Saturday, October 23, 2010

Look Timmy, a one-man Republican Pride Parade!

A while ago, Dennis wrote about how politics (specifically, liberalism) had become its own religion for many Americans, particularly Jews. He shared an anecdote about how he felt much guiltier the first time he voted Republican than the first time he ate ham (apparently not considering that for many people, political involvement is reflective of an all-encompassing worldview, whereas keeping kosher is merely one component in maintaining Jewish observance/identity). As always, anything that happened to Dennis is presumed to be reflective of all humanity. Because he's modest.

Anyway, since then Dennis has been beating the Republican drum a little louder, first trying to nudge the Latino vote rightward, and now trying to galvanize the troops by talking about how he's bursting with pride at how awesome the GOP is. Sock it to me, Dennis. 

After I became a Republican in the early 1990s – in a recent column, I explained how emotionally difficult it is for a Democrat to vote Republican, let alone become one – I concluded that I had left the dangerous party and joined the stupid party.
Wow, off to a great start. You should be in PR.
President Obama and his left-wing party have given his country three enormous gifts:
First, they created a level of political/moral clarity that it has not had in this baby boomer's lifetime.
Second, they induced a consequent eruption of conservative activism – i.e., activism on behalf of limited government – that may be greater than at any time since the founding of the country.
And third, they are producing a Republican Party that actually stands for something other than being an alternative to the Democratic Party.
Let's work these backwards. While I agree that of course parties should actually believe in their principles, my impression has been that party Republicans are still pretty low on ideas and policies. By contrast, the Tea Party is such a loose confederation of activists that they have too many ideas, and wind up coming off as incoherent, scattered, and, thanks to some of their wackier candidates, downright loony. Last, the moral clarity Dennis alludes to seems to be more rhetorical than anything else. Obama has not been great, but he
certainly hasn't been the Socialist dictator the right has tried to sculpt him into. If anything, he's just been plain old ineffectual. Hardly the evil catalyst for moral clarity.

Dennis says the proof of principled politicans and voters can be seen by the total Republican refusal to vote for new federal regulations from the Democrats. As always, he refuses to provide links, so I'm not quite sure what he's talking about. If anything, though, I would guess that this simply shows politicians paying attention to the polls and the upcoming midterms. The Republicans know their base is pissed, riled up and getting ready to vote. Therefore, they're toeing the party line. Why so shocking?

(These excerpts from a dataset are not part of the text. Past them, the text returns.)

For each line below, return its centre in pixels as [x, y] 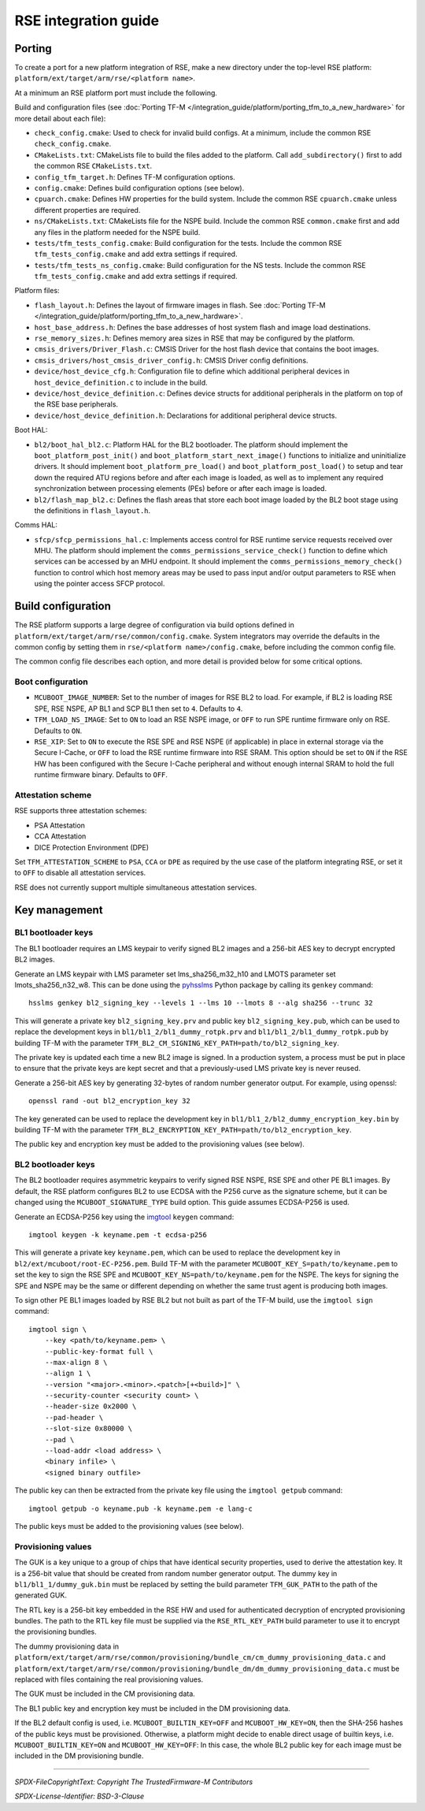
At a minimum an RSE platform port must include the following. [116, 93]
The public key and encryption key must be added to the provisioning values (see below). [159, 1144]
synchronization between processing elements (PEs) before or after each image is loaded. [180, 489]
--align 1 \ [68, 1374]
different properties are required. [87, 210]
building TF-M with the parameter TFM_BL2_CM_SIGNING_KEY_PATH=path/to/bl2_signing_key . [177, 1043]
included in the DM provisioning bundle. [79, 1756]
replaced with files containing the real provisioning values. [109, 1679]
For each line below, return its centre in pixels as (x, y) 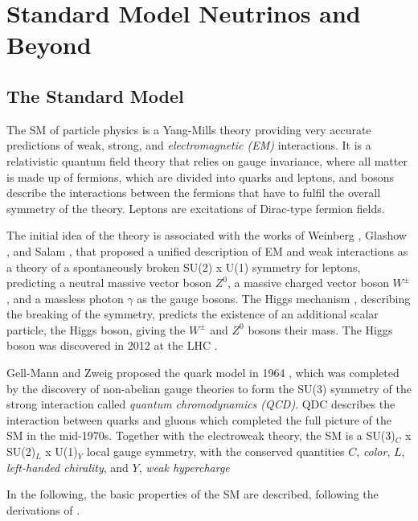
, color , (373, 451)
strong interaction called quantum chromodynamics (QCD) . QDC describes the (201, 404)
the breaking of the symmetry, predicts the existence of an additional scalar (193, 314)
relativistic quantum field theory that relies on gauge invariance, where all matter (207, 160)
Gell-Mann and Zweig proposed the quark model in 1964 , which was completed (203, 373)
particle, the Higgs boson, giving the (96, 329)
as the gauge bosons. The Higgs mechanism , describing (274, 298)
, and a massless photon (65, 298)
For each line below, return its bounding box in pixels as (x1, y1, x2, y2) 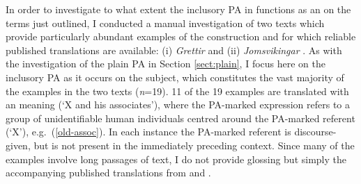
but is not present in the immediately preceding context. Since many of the (33, 137, 355, 152)
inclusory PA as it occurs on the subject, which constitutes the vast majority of (6, 69, 344, 84)
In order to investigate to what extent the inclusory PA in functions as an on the (6, 2, 351, 16)
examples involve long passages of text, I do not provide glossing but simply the (6, 151, 347, 166)
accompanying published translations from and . (6, 165, 211, 180)
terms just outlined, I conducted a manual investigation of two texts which (6, 15, 325, 30)
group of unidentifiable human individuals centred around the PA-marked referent (6, 110, 355, 125)
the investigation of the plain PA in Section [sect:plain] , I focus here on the (6, 56, 325, 71)
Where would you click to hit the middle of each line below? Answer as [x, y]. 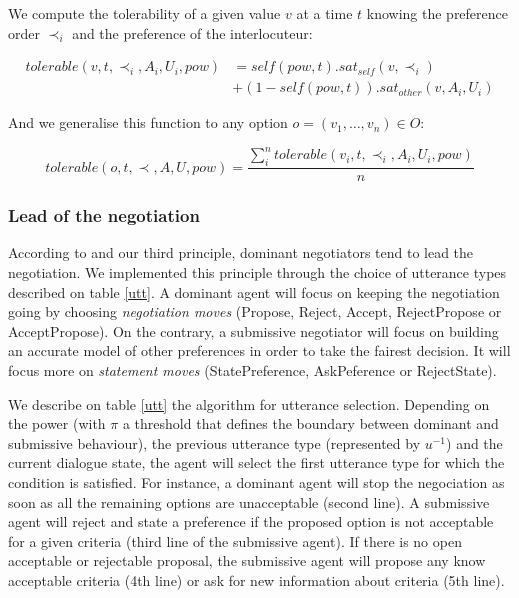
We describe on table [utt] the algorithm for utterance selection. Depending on [249, 403]
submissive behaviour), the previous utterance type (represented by [214, 442]
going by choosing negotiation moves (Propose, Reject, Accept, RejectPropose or [255, 311]
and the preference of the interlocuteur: [192, 32]
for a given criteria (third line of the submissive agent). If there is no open [235, 540]
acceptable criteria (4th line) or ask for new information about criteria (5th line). [256, 579]
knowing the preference [437, 13]
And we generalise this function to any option [148, 122]
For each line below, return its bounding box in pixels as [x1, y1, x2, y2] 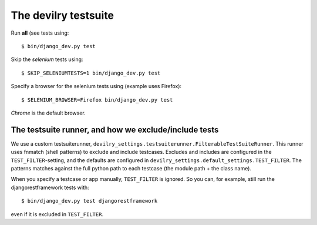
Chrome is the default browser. [11, 109, 86, 116]
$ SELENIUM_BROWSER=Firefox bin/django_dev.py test [21, 96, 173, 103]
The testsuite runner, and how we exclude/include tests [11, 125, 219, 135]
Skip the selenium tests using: [11, 56, 83, 63]
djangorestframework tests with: [11, 184, 89, 191]
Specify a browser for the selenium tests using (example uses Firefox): [11, 83, 182, 90]
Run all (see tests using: [11, 29, 69, 36]
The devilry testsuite [11, 9, 114, 22]
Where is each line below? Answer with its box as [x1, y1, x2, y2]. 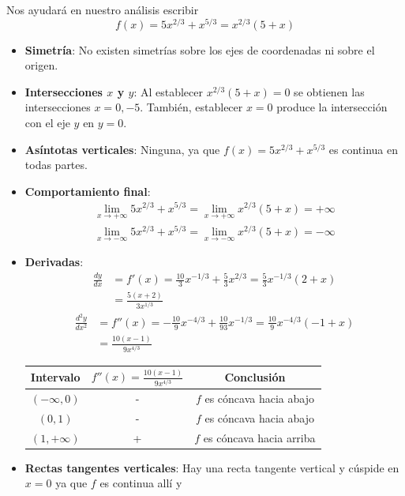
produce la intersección [276, 99, 388, 115]
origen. [24, 57, 58, 73]
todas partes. [24, 156, 88, 173]
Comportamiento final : [24, 182, 151, 199]
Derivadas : [24, 254, 84, 270]
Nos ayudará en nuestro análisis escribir [6, 2, 199, 17]
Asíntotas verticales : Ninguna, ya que [24, 141, 220, 157]
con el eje [24, 115, 70, 131]
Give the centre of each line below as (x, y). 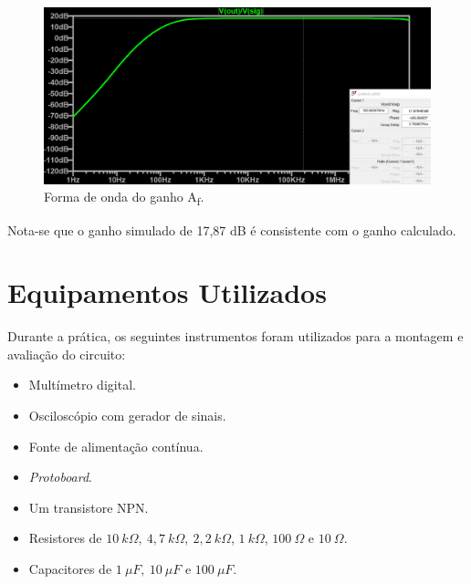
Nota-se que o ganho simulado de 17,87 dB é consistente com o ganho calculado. (232, 229)
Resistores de (65, 538)
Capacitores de (70, 568)
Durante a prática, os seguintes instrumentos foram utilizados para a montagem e (235, 336)
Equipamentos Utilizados (167, 292)
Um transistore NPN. (89, 507)
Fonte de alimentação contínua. (116, 446)
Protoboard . (61, 477)
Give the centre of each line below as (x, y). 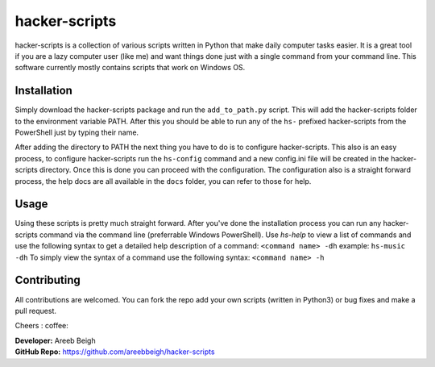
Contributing (48, 280)
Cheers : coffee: (41, 326)
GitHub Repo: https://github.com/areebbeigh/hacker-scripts (115, 352)
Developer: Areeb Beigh (55, 340)
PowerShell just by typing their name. (77, 132)
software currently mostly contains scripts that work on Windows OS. (130, 68)
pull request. (35, 311)
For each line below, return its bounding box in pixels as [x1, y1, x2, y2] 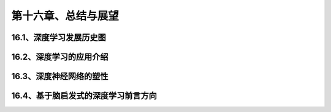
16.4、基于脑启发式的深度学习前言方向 [11, 91, 158, 101]
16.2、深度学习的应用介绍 [11, 52, 108, 62]
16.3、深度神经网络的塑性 [11, 71, 108, 82]
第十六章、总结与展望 [11, 9, 120, 23]
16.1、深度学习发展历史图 [11, 32, 107, 43]
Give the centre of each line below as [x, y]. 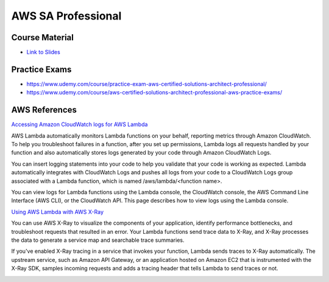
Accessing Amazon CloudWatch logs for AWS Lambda [80, 124]
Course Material [43, 37]
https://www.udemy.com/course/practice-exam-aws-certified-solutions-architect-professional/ [147, 84]
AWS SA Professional [66, 16]
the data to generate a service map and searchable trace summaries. [98, 240]
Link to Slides [43, 52]
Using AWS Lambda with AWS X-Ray [57, 212]
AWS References [44, 110]
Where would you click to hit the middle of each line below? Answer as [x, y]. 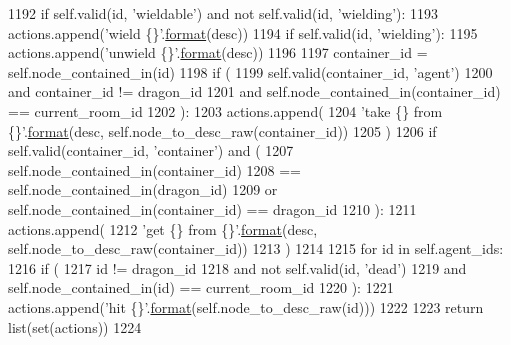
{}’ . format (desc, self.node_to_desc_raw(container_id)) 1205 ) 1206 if [222, 130]
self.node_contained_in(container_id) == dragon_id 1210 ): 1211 [212, 208]
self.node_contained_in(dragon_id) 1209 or [143, 189]
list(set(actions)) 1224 [75, 326]
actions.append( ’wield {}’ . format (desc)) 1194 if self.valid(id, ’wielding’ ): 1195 [243, 32]
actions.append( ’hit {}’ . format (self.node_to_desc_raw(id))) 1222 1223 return [246, 306]
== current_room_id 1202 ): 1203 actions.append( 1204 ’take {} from [225, 110]
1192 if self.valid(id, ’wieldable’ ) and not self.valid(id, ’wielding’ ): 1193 [223, 13]
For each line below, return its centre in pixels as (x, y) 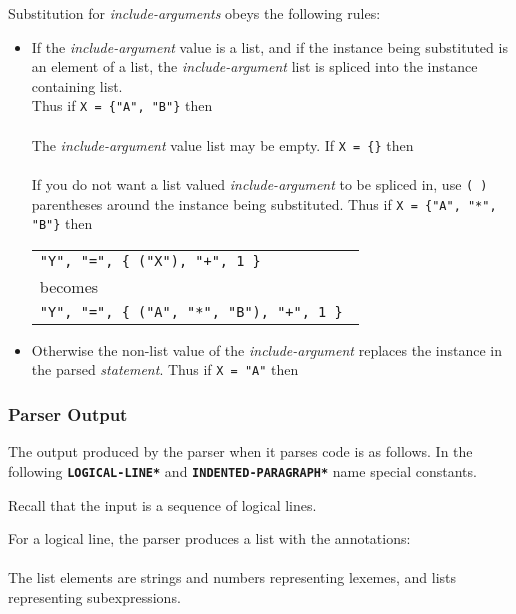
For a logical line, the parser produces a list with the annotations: (209, 538)
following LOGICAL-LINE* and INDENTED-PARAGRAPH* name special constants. (242, 470)
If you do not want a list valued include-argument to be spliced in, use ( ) (259, 183)
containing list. (77, 85)
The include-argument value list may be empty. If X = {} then (222, 144)
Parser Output (68, 414)
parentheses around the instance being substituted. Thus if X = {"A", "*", (264, 203)
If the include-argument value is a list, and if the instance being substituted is (269, 46)
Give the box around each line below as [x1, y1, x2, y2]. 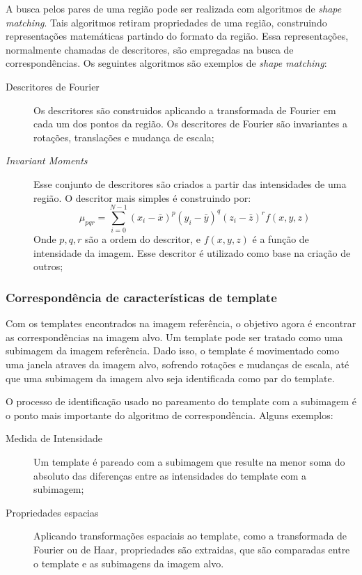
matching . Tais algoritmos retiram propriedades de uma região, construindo [6, 15, 327, 29]
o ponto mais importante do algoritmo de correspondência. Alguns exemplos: [6, 407, 333, 422]
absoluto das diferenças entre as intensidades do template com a [33, 468, 307, 482]
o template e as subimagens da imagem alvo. [33, 556, 224, 570]
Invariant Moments [6, 153, 88, 168]
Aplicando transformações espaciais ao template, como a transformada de [33, 528, 347, 543]
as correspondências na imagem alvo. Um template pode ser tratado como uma [6, 329, 343, 344]
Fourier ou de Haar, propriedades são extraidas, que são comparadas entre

Dennis also says that Republican voters are finally standing behind their core beliefs. Assuming this is actually happening to the degree he claims I agree that, as a concept, it's too bad that Democrats aren't doing the same. That said, politics is always about more than merely people's personal philosophy. There will always be elements of practical gain and basic pragmatism that will be involved as well. Until you get a critical mass of people on the left who care about and vote for specific issues enough to be noticed on a national scale, it's just not happening.
And if all this is not enough to fill a Republican with pride, there is a development that is as dramatic and unforeseeable as was the unanimity of Republican opposition to the transformational Obama-Reid-Pelosi agenda: The quality of many Republican senatorial and congressional candidates in the 2010 election is the highest in modern memory.
Here Dennis just seems to be throwing crap at the wall and seeing what sticks. He gives some details about individual candidates, but doesn't give you enough to make any meaningful comparison between this years' and those of "modern memory" (what's that, a 20 year spread?), he just says it and lets it hang there. Gee, Dennis, thanks for anecdotally wasting our time.

One last thing-- California-resident Dennis makes a point of singling out Fiorino and Whitman as examples of upstanding Republican challenges to career politicians like Boxer and Brown. As both these races immediately affect me, I have some thoughts:

I haven't exhaustively researched either of their records, so I won't claim them to be perfect. But to argue that the "powerhouse women" CEOs are more accomplished and are on "an incomparably higher level" than the incumbents who have a combined 60-plus years in public service is nonsense (to say nothing of unsubstantiated). However you feel about Boxer and Brown, you have to be pretty dumb to argue they've spent their careers sitting around twiddling their thumbs. What Dennis calls "working to be re-elected" most people would call "serving their constituents", or "doing their jobs." I'm not going to say that businesspeople can't be successful public servants, but the implication that between an established politician and a businessperson you should naturally favor the latter over the former because business is good and government is bad just doesn't make any sense. They're two entirely different jobs and skill sets.

Are the Republicans going to get some victories in the midterms? Of course they are; that's usually how midterms work. But the idea that the GOP is turning into a more principled, more talented, and more moral party... well, good luck to you, Dennis. Let me know how that works out. I still don't think it'll be enough to make Jews vote Republican, though.